Kleenex coachingThe above commentary on the demise of  “coaching” as a term and practice comes from a blog post last week from Julie Winkle Giulioni. I share in her lament that a perfectly good word has been misappropriated for a litany of weaker approaches. When I think of a coach, I envision someone who is making a difference in another’s life through one-ton-one impartation, challenging the other person to extract value out of one’s efforts for self-improvement and self-actualization. Giuloni continues with an excerpt below to tackle a more appropriate definition of coaching.

Defining Terms

“Facilitating an individual’s search within themselves for the answers and resources they require to be limitless.”
– Michael Duffy

“Coaching in its truest sense is giving the responsibility to the learner to come up with their own answers.”
– Vince Lombardi

“Coaching is a powerful relationship for people who are making important changes in their lives.”
– Laura Whitworth in Co-Active Coaching

“Coaching is the art of facilitating the performance, learning and development of another.”
– Myles Downey

When we think about coaching from the perspective of these sample definitions, it becomes clear that coaching is an intentional and deliberate process designed to systematically help others understand themselves and take responsibility for making choices to support their own growth.

Notice the key words: process, system, (self-)understanding, (personal) responsibility, and growth. If those who hold themselves out to be coaches were acutely focused on these words and their implications, the term would become valuable once again. Now that we have some clarity around terminology, the next challenge is to examine what coaching looks like in practice. Consider Giuloni’s additional comments below:

(coaches):

Ask great questions…. and lots of them. Coaching is about unlocking what the other person knows, feels, wants. Skillful coaches have a seemingly unending array of questions at their disposal. Easy ones. Challenging ones. Interesting ones. Impossible ones. But all designed to help others reflect on and deepen their understanding of themselves and their options.

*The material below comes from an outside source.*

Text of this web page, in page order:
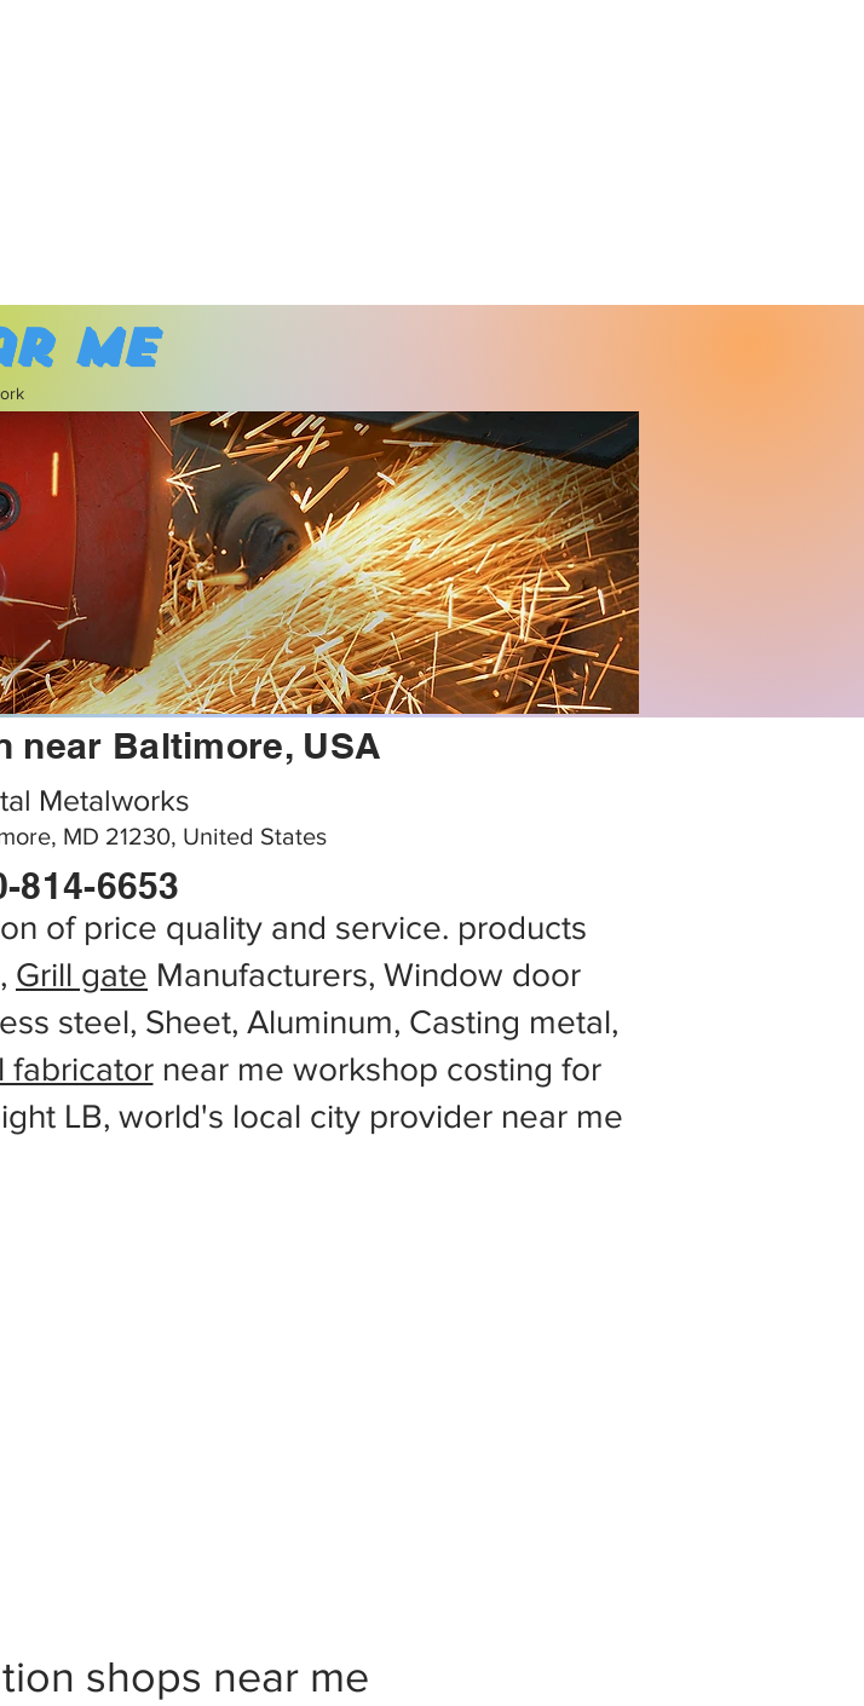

Listen exquisitely. Since questions are the currency of coaching, the real payoff comes with listening. The best coaches are genuinely curious and interested. They listen beyond the words – to the emotions, hopes, possibilities, and concerns. They keep track of what they’ve heard, tuck it away, and use it to continually build a deeper understanding of the other person…and they reflect that understanding back to the other person.

Hold the space for possibilities. In the presence of good coaches, more is possible.  The best coaches inspire and challenge others to grow by fundamentally knowing that it’s possible. They promote optimism and a sense of capability as they make change and help others find new ways forward.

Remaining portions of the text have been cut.